相続税、10人に1人が対象 税額の把握と対策は早めに
相続プランニング2024(6)

国税庁の「令和4年分相続税の申告事績の概要」を見ると、亡くなった人のうち相続税の申告を行った人の割合は9.6%。この中には、申告して小規模宅地等の特例や配偶者の税額軽減を適用して相続税が非課税となった人も含まれる。そのため、実際に相続税を負担した人はさらに少ないと考えられる。

とはいえ、不動産や株式の価格高騰を背景に、相続税の課税対象者はじわじわと増加している。地価の高いエリアに戸建ての実家がある人は、相続税の心配をしておいた方がいいかもしれない。
基礎控除以下なら非課税

相続税には「3000万円+相続人の数×600万円」の基礎控除があり、それを超えた額が課税対象となる。超えた額を法定相続割合に応じて分割取得した場合の額に税率をかけて相続税額を算出し、合算。それを再度相続人の取り分に応じて振り分け、負担額を割り出すのが計算の流れだ。最後に配偶者の税額軽減や兄弟姉妹、おい・めいなら2割加算といった各相続人の立場に応じて調整する。
参考までに、相続人の構成と基礎控除を引く前の課税価格でおおよその相続税の総額が分かる早見表を掲載した。前回の課税価格(課税される相続財産)を当てはめてみてほしい。

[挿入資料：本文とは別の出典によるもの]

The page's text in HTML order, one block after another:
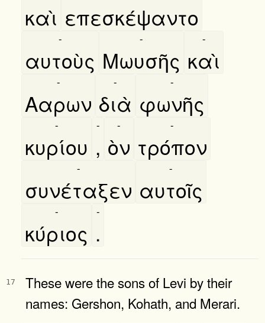
καὶ επεσκέψαντο
αυτοὺς
-
Μωυσῆς
-
καὶ
-
Ααρων
-
διὰ
-
φωνῆς
-
κυρίου
-
,
-
ὸν
-
τρόπον
-
συνέταξεν
-
αυτοῖς
-
κύριος
-
.
-
17
These were the sons of Levi by their
names: Gershon, Kohath, and Merari.

相続税がかかる場合、実際に相続が発生してしまうと10カ月以内の申告というゴールを目指して慌ただしく準備を進めていくことになり、節税を検討する余裕はあまりない。相続発生後に活用できる節税策も限られる。相続税がかかることが分かっているなら、親が元気なうちから対策を考えたい。
注目高まる孫への生前贈与の注意点
税理士の福田浩彦さんは、今年から相続関連の税制が大きく変わったことで孫への生前贈与が注目されていると指摘する。子が存命であれば孫は相続人でなく、孫への贈与は持ち戻しの対象にならないからだ。しかし、次のような点には注意が必要だという。
「孫が祖父母から生前贈与を受けていた場合、祖父母の死後に孫が相続財産を受け取ると、持ち戻しの規定が適用されます。例えば、祖父母が自分たちを契約者、被保険者にして孫を受取人とする生命保険をかけていた場合は祖父母の死後に孫が死亡保険金を受け取ることになり、孫への生前贈与でも持ち戻しの対象になります」

上に一般的な相続税対策をまとめたが、生命保険の非課税枠(相続人×500万円)、相続財産の評価額を抑えられる不動産の活用など、様々な手法がある。
とはいえ、節税に走り過ぎて相続でもめるようでは元も子もない。福田さんは自身の経験から「相続は人それぞれなので、どの節税策が有効かは家庭によって異なる」と話す。早い段階から専門家の意見を聞いておくのも手だろう。